Data entries:

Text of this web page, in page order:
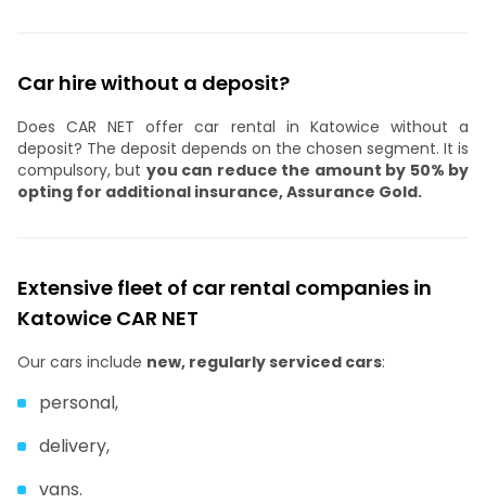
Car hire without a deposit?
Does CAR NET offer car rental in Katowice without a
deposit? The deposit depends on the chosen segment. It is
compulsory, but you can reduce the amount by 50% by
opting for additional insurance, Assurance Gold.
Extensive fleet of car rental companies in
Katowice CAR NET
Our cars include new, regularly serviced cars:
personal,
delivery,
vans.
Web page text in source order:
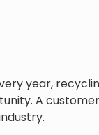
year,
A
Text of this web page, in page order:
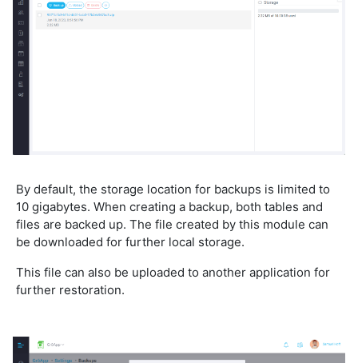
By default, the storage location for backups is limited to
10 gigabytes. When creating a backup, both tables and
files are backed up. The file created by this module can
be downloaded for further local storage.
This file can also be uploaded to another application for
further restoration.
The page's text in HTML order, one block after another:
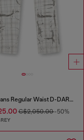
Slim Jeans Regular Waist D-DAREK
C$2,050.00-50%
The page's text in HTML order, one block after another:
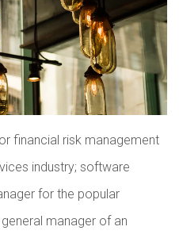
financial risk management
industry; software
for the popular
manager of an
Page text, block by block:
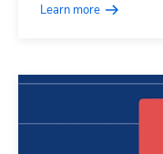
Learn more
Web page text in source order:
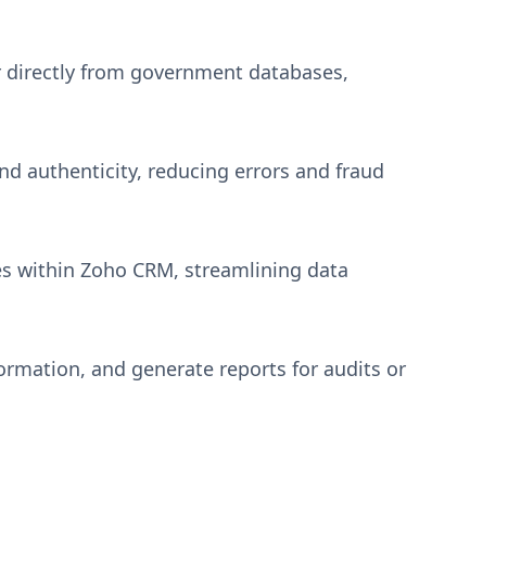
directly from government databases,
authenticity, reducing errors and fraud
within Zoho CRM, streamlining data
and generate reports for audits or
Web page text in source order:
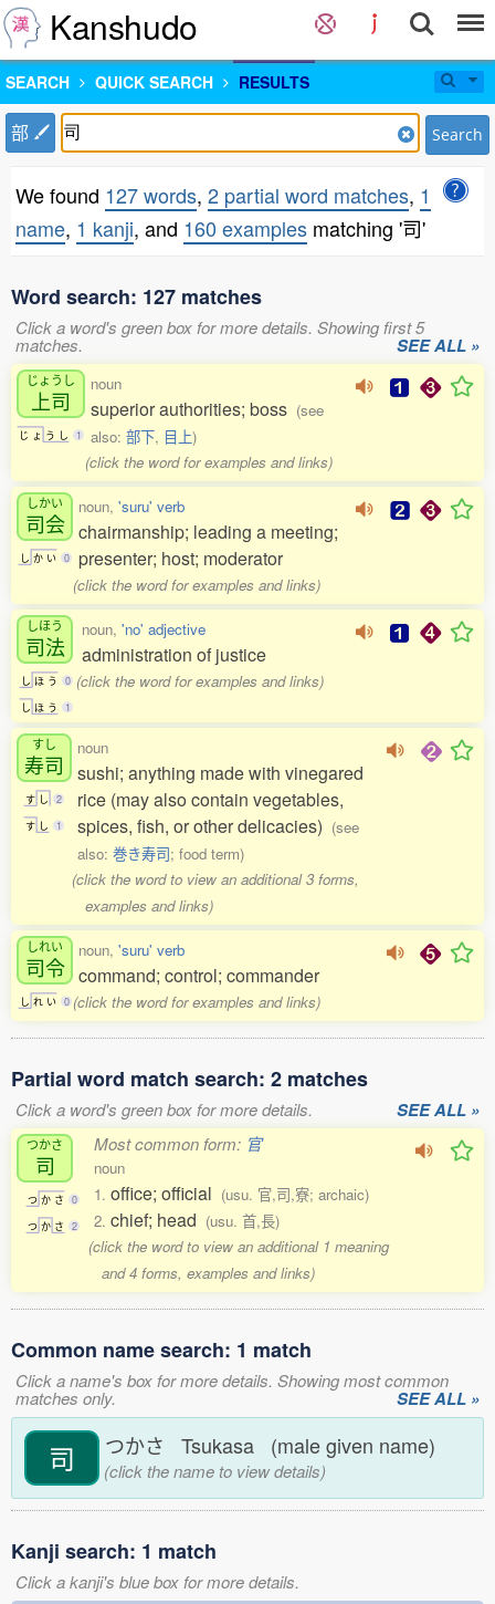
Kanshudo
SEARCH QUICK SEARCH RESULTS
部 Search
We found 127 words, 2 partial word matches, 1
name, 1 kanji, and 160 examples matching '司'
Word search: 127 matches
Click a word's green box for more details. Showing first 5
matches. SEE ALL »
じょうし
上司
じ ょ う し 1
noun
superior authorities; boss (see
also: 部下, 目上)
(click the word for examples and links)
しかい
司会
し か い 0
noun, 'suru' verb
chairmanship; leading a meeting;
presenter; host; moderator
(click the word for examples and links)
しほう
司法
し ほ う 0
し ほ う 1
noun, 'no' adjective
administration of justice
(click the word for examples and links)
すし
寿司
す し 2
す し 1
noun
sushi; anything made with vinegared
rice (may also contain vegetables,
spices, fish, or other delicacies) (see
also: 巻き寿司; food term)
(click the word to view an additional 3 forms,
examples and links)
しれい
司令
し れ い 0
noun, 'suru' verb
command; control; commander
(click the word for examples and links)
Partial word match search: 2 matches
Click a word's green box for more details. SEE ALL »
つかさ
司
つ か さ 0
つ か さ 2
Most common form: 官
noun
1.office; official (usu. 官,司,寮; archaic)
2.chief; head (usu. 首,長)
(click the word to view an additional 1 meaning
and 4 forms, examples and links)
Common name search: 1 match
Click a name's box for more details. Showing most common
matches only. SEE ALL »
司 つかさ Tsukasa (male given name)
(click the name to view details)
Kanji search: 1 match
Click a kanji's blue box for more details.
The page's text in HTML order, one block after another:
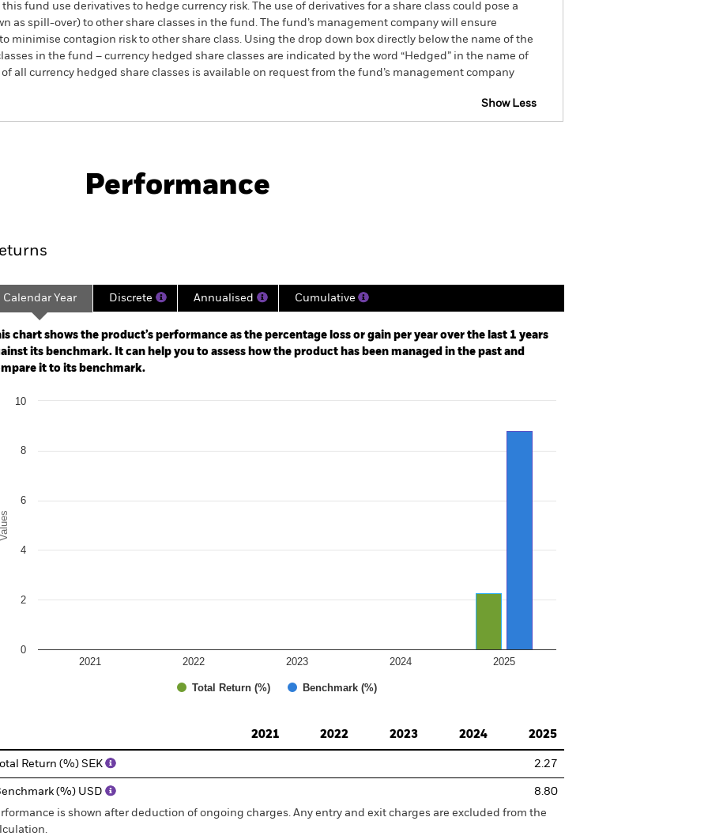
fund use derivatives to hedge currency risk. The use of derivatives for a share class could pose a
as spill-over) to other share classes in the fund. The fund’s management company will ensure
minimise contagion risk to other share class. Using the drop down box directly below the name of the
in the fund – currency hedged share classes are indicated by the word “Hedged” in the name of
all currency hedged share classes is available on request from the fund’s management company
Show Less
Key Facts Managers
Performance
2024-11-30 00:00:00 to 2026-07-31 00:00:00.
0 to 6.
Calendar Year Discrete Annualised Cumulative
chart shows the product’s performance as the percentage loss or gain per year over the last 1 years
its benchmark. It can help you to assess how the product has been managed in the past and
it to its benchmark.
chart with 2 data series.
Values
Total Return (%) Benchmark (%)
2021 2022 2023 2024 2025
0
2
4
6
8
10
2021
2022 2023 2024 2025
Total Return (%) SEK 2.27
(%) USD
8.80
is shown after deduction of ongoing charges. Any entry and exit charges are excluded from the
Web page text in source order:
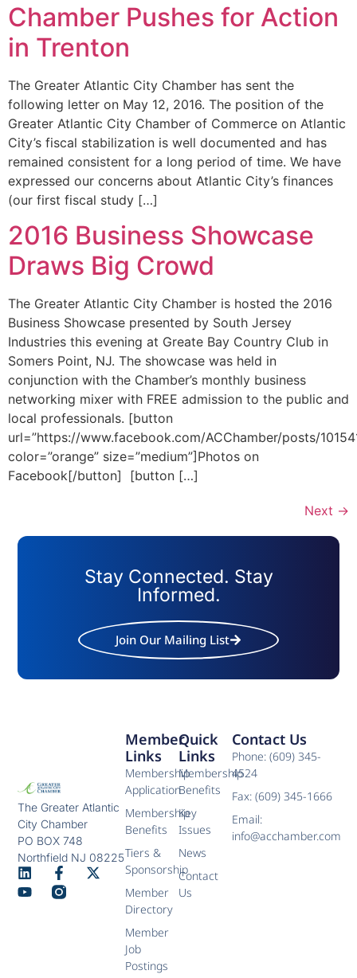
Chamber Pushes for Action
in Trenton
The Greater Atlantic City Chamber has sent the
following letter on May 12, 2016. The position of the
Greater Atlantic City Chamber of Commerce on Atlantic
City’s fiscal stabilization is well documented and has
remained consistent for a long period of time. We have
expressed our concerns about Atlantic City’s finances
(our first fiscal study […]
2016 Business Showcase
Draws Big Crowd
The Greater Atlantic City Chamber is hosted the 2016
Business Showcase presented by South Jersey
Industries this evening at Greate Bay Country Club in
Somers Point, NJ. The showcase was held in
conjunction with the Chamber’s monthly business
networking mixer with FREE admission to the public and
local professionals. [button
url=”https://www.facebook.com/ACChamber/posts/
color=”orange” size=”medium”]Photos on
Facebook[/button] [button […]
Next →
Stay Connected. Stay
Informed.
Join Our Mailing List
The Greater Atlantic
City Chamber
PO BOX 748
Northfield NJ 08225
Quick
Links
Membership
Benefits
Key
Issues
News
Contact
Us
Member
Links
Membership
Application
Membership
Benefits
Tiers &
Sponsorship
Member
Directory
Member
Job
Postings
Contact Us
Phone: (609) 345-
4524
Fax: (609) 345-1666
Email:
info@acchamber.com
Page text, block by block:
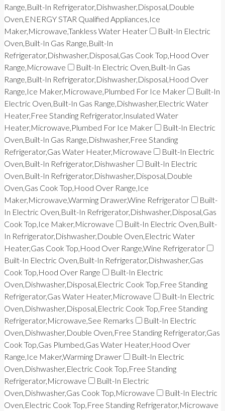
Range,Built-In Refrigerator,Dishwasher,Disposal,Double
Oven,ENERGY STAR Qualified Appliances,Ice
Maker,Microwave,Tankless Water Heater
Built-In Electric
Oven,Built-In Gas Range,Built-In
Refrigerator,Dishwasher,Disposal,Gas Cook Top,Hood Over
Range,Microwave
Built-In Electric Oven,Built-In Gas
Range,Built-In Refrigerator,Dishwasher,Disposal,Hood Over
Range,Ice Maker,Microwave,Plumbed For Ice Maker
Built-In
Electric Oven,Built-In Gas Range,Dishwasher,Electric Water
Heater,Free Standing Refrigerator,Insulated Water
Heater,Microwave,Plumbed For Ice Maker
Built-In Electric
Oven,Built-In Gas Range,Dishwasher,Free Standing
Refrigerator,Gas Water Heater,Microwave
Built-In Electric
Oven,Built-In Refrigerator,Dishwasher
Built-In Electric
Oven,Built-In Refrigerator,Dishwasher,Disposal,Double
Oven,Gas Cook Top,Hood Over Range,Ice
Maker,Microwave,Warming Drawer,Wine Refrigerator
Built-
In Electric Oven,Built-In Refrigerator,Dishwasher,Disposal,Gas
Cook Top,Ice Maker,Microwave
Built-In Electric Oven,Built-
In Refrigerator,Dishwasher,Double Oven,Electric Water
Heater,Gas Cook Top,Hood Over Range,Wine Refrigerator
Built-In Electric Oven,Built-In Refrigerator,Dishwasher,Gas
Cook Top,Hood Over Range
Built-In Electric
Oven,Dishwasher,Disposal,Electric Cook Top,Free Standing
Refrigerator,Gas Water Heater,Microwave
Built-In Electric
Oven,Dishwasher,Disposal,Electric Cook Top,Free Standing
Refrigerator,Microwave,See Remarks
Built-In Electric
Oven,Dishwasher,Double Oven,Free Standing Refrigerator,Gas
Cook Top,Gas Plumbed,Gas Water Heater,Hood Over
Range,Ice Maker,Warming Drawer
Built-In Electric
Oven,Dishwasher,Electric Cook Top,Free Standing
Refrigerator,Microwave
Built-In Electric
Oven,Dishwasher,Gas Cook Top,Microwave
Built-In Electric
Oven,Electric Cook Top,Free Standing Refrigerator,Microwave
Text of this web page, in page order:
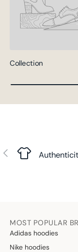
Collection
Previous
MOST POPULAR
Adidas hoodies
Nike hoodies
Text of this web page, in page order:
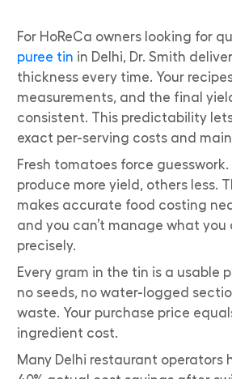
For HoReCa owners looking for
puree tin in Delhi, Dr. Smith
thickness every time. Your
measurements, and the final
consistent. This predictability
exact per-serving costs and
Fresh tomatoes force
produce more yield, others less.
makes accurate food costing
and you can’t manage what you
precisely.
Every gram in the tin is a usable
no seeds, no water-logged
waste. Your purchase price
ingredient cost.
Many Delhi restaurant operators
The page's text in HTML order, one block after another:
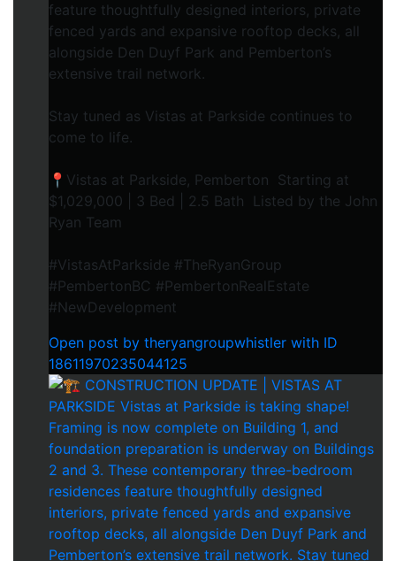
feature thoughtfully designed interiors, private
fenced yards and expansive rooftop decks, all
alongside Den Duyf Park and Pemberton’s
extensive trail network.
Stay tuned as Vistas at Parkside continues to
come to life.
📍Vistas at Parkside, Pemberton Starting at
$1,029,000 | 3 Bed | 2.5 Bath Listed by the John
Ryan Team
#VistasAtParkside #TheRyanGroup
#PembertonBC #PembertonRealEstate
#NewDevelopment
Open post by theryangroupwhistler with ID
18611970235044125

§ **Task item**:
In the lines above, find the word "share" and copy each line that contains it.

§ **Exercise output**:
fund use derivatives to hedge currency risk. The use of derivatives for a share class could pose a
as spill-over) to other share classes in the fund. The fund’s management company will ensure
minimise contagion risk to other share class. Using the drop down box directly below the name of the
in the fund – currency hedged share classes are indicated by the word “Hedged” in the name of
all currency hedged share classes is available on request from the fund’s management company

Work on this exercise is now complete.